──────── DATA UNDER STUDY ────────

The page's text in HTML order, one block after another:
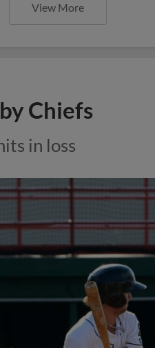
View More
Chiefs
in loss
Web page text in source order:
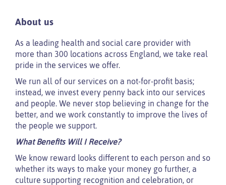
About us
As a leading health and social care provider with
more than 300 locations across England, we take real
pride in the services we offer.
We run all of our services on a not-for-profit basis;
instead, we invest every penny back into our services
and people. We never stop believing in change for the
better, and we work constantly to improve the lives of
the people we support.
What Benefits Will I Receive?
We know reward looks different to each person and so
whether its ways to make your money go further, a
culture supporting recognition and celebration, or
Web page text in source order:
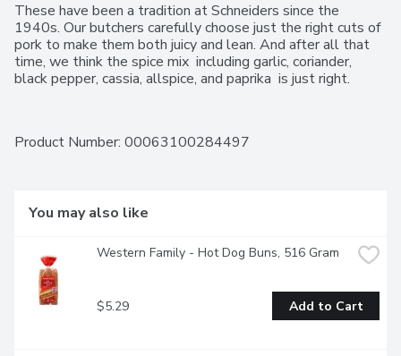
These have been a tradition at Schneiders since the
1940s. Our butchers carefully choose just the right cuts of
pork to make them both juicy and lean. And after all that
time, we think the spice mix  including garlic, coriander,
black pepper, cassia, allspice, and paprika  is just right.
Product Number: 00063100284497
You may also like
Western Family - Hot Dog Buns, 516 Gram
$5.29 Add to Cart
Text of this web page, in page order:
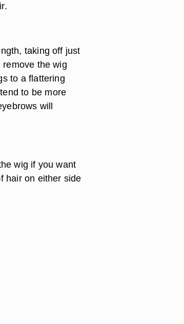
taking off just
the wig
to a flattering
to be more
will
wig if you want
hair on either side
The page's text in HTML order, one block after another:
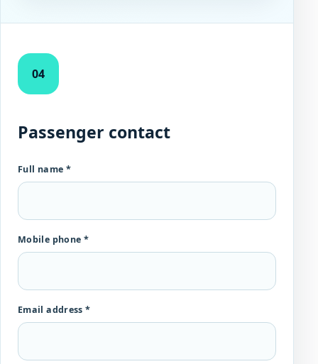
04
Passenger contact
Full name *
Mobile phone *
Email address *
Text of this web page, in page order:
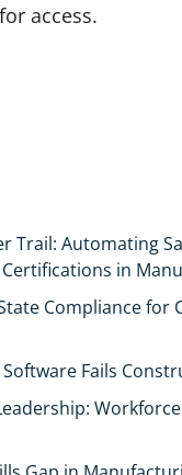
access.
Trail: Automating
in
Compliance for
Fails
Workforce

────────

Leave out the pictures and print each record exactly as it stands.

◆ FINISHED EXERCISE ◆
The page's text in HTML order, one block after another:
View More
Chiefs
in loss
Web page text in source order:
About us
As a leading health and social care provider with
more than 300 locations across England, we take real
pride in the services we offer.
We run all of our services on a not-for-profit basis;
instead, we invest every penny back into our services
and people. We never stop believing in change for the
better, and we work constantly to improve the lives of
the people we support.
What Benefits Will I Receive?
We know reward looks different to each person and so
whether its ways to make your money go further, a
culture supporting recognition and celebration, or
Web page text in source order:
These have been a tradition at Schneiders since the
1940s. Our butchers carefully choose just the right cuts of
pork to make them both juicy and lean. And after all that
time, we think the spice mix  including garlic, coriander,
black pepper, cassia, allspice, and paprika  is just right.
Product Number: 00063100284497
You may also like
Western Family - Hot Dog Buns, 516 Gram
$5.29 Add to Cart
Text of this web page, in page order:
taking off just
the wig
to a flattering
to be more
will
wig if you want
hair on either side
The page's text in HTML order, one block after another:
04
Passenger contact
Full name *
Mobile phone *
Email address *
Text of this web page, in page order:
access.
Trail: Automating
in
Compliance for
Fails
Workforce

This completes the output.